C'est en ces mots que le personnage principal de l'oeuvre de Hugo se décrit. Tout était dit du Joker, du moins je le croyais, car après le visionnage du film, j'ai pensé énormément à Camus. Le Joker c'est Meursault. Son existence, absurde et misérable, ne trouve de sens que dans le meurtre et la sédition. Il est libre par le désordre qu'il produit. Il poursuit sa propre logique qui échappe à la justice des hommes. Même sa mère, lorsqu'il découvre qu'elle n'est que sa mère adoptive, bien qu'il n'en soit pas sûr, il la rejette et la tue. Pour Camus, il n'y a qu'une issue à cette destinée morne, la révolte. Mais une révolte non politique, une révolte pure, une révolte éthérée, celle de vouloir juste vivre. C'est ce que dit le Joker à la fin du film : "qui suivrait un clown ?" Il ne se prétend ni leader ni meneur. Ce qui l'intéresse c'est le chaos, pour le simple plaisir de se sentir vivant, d'être, enfin.


Il y avait à côté de moi dans la salle deux gamines qui croyaient sûrement voir un film hollywoodien classique et qui bavassaient copieusement. Jusqu'à ce que le film révèle sa véritable nature, violente. Dès le début, où le personnage joué par Joaquin Phoenix (hallucinant de folie, quel acteur !) se fait agresser par une bande d'adolescents dans une impasse sordide, les deux filles se sont définitivement tues ou presque. La mise en place d'une violence froide, terrifiante, qui tranchera sans cesse la farce loufoque et le drame social. Le film n'est pas drôle, pas plus que son personnage, qui aimerait l'être, mais dont la bipolarité cache un désordre mental terrifiant. Cela se caractérise par un rire, un rire effrayant. Tout l'inverse de celui de Mozart dans Amadeus, un rire avec lequel Phoenix joue, si bien qu'on ne sait plus s'il s'agit d'un rire ou de sanglots. Même à la fin, il résonne dans le générique comme un funeste plaidoyer pour le chaos.


La violence frappe plusieurs fois dans le film, à des moments terribles : une tuerie dans le métro, le meurtre d'un collègue, le meurtre d'une mère, le meurtre de policiers, d'un présentateur phare de la télévision... Grimé en blanc, on croirait que le Joker joue à Orange Mécanique, dans une spirale de violence grandissante. On a des scènes sidérantes : le Joker qui fait le clown dans un hôpital pour faire rire les enfants cancéreux et qui fait tomber son pistolet devant eux, la scène de stand-up, extrêmement gênante, la scène sur le plateau de télévision, honteuse. On ressent de la gêne, de la honte, de l'indignité. Le Joker n'est qu'un bouffon pour amuser la galerie, un clown triste, minable, qui vit de petits boulots sans intérêt et qui rêve de grandeur comme un enfant. C'est ça que le film montre, l'humiliation quotidienne, la méchanceté, le mépris d'un monde envers des inadaptés au système. Plusieurs fois le spectateur est gêné, pris à parti. Les rires exagérés et psychotiques du Joker finissent par glacer, son comportement devant la foule aussi ; ses actes insensés dérangent et irritent en permanence. J'étais presque mal à l'aise sur mon siège. Ça fait du bien, quelque part, qu'Hollywood se révolte comme ça. On aimerait s'attacher au Joker, mais on ne le peut pas. Le Joker est Meursault, il est l'étranger. Il pourrait être aussi un meurtrier du type Roberto Zucco, le fou, un garçon psychopathique et serial killer célèbre.

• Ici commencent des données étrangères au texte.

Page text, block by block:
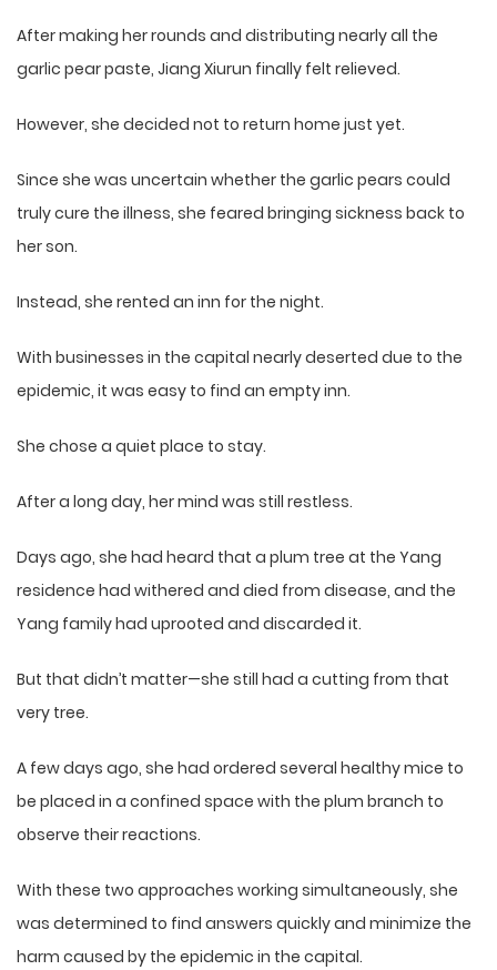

On aurait tort de lire comme on a pu le lire, ça et là, que ce film est pro Gilets Jaunes, à moins de considérer que les gilets jaunes soient des assassins et des malades mentaux. De plus, le Joker n'a rien à perdre d'où ses crimes. Les Gilets jaunes ont beaucoup à perdre et c'est pour ça qu'ils se battent. C'est toute la différence. De même, ce n'est pas un film pro-violence ou révolution. On n'a pas besoin d'être surdiplomé pour être répugné par les meurtres gratuits du personnage principal. Certains semblent exulter devant le caractère révolté et ultra violent du film, presque avec malfaisance. Le film n'est pas politicien, parce qu'il ne prend pas parti. C'est en cela qu'il dérange certains en France, qui voudraient absolument voir leurs petites cases militantes coller au film. Mais voilà, si on adhère au Joker on adhère au meurtre. Si on adhère au bourgeois qui le conspue, on est un salaud. Le film nous met en porte à faux, nous désarme, exactement comme le personnage de Meursault dans Camus. Celui-ci tue un arabe sur une plage, et on le défend quand même face à la justice inique des hommes qui lui reproche de ne pas aimer sa mère. On réfléchit un instant, et on se dit que c'est quand même un meurtrier et qu'il mérite son sort. Mais quand on y pense encore, on se dit que le salaud de l'histoire est peut-être le lecteur complaisant que nous avons été, avec le meurtrier comme avec ses bourreaux. Le Joker ne dit rien de plus : il n'a pas de projet au chaos qu'il sème. Il est le chaos, et nous tend un miroir depuis lequel nous contemplons l'injustice du monde. Et la mise en scène dans le show final à la télévision, devant laquelle les spectateurs jubilent, montre que la vraie critique est là. Le procès médiatique du film est le pendant du procès de Meursault par les juges. Et nous, nous en sommes les témoins et peut-être les complices, les complices de la lutte des classes. Comment ne pas penser alors à ce qu'en a dit Debors dans La Société du spectacle ?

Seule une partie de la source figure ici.